AVAILABLE DATA:
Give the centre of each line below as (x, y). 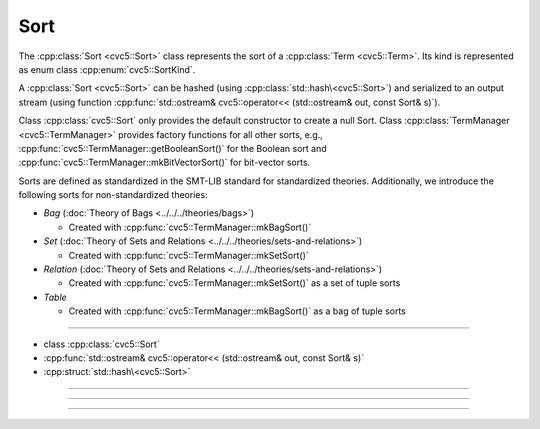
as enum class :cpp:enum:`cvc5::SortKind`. (107, 69)
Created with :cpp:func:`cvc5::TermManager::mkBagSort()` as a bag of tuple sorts (237, 311)
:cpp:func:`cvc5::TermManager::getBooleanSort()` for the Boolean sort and (172, 148)
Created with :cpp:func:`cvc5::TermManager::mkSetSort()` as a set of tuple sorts (234, 283)
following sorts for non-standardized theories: (113, 195)
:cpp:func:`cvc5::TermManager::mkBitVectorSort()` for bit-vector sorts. (164, 162)
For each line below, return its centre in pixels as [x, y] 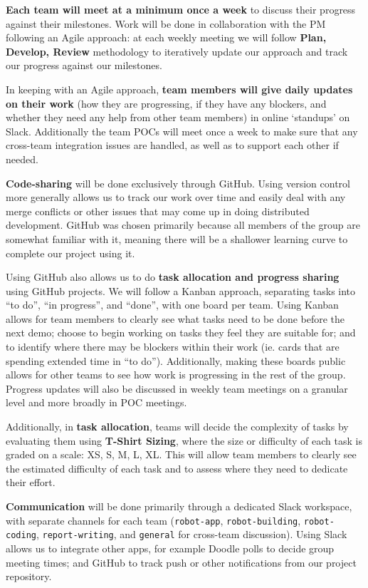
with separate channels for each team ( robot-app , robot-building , [153, 520]
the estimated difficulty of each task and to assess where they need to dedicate [177, 468]
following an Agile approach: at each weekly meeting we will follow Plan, [166, 37]
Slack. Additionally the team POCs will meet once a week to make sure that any [182, 131]
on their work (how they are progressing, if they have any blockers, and [166, 103]
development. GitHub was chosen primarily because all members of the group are [183, 225]
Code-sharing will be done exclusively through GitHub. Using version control [178, 183]
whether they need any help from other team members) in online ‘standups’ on [178, 117]
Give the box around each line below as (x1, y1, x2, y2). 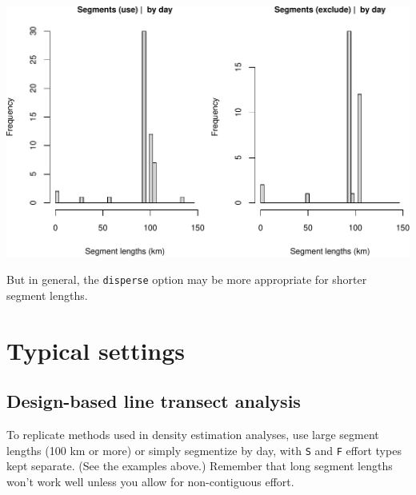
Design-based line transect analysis (6, 389, 301, 413)
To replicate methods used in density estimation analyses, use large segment (6, 425, 379, 442)
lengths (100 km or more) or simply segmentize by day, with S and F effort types (6, 441, 402, 458)
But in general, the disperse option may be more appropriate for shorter (6, 271, 367, 288)
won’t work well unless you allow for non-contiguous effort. (6, 473, 294, 489)
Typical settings (6, 333, 186, 366)
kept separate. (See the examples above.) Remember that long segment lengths (6, 457, 393, 474)
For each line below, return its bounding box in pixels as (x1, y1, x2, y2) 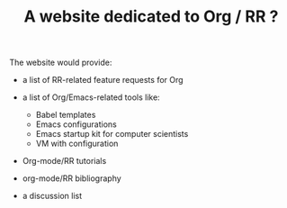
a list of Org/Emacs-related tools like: (22, 92, 160, 103)
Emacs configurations (35, 119, 117, 130)
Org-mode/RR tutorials (22, 156, 107, 167)
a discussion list (22, 191, 83, 202)
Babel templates (35, 110, 96, 121)
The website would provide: (9, 57, 112, 68)
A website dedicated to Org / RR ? (23, 6, 279, 27)
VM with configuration (35, 138, 119, 149)
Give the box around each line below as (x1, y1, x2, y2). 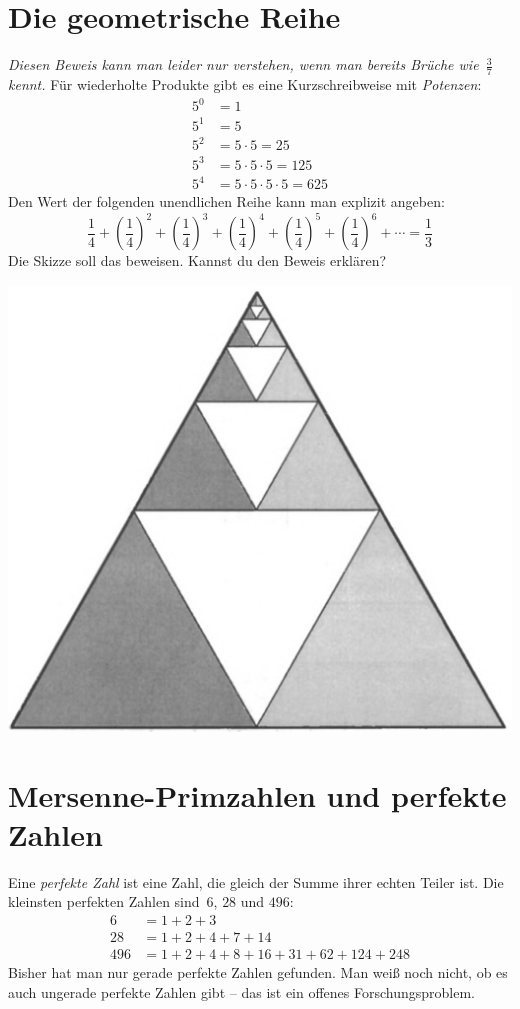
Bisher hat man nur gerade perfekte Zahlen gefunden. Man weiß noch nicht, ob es (8, 961, 508, 982)
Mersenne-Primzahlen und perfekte (8, 774, 507, 815)
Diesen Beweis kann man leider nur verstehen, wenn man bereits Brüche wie (8, 54, 479, 75)
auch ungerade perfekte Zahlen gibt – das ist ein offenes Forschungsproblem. (8, 981, 476, 1002)
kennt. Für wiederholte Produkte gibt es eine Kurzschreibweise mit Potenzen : (8, 73, 482, 94)
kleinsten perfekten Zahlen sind (8, 891, 200, 912)
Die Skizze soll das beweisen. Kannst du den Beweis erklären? (8, 250, 387, 271)
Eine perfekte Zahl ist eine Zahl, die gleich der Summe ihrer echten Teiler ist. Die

PROMPT:
Nothing but the lines from the one holding "The website would provide: (9, 57, 112, 68)" to the end of the entries above should be echoed, exactly and with both ends included; omit the pictures.

PROBLEM SOLUTION:
The website would provide: (9, 57, 112, 68)
A website dedicated to Org / RR ? (23, 6, 279, 27)
VM with configuration (35, 138, 119, 149)
Give the box around each line below as (x1, y1, x2, y2). 
Bisher hat man nur gerade perfekte Zahlen gefunden. Man weiß noch nicht, ob es (8, 961, 508, 982)
Mersenne-Primzahlen und perfekte (8, 774, 507, 815)
Diesen Beweis kann man leider nur verstehen, wenn man bereits Brüche wie (8, 54, 479, 75)
auch ungerade perfekte Zahlen gibt – das ist ein offenes Forschungsproblem. (8, 981, 476, 1002)
kennt. Für wiederholte Produkte gibt es eine Kurzschreibweise mit Potenzen : (8, 73, 482, 94)
kleinsten perfekten Zahlen sind (8, 891, 200, 912)
Die Skizze soll das beweisen. Kannst du den Beweis erklären? (8, 250, 387, 271)
Eine perfekte Zahl ist eine Zahl, die gleich der Summe ihrer echten Teiler ist. Die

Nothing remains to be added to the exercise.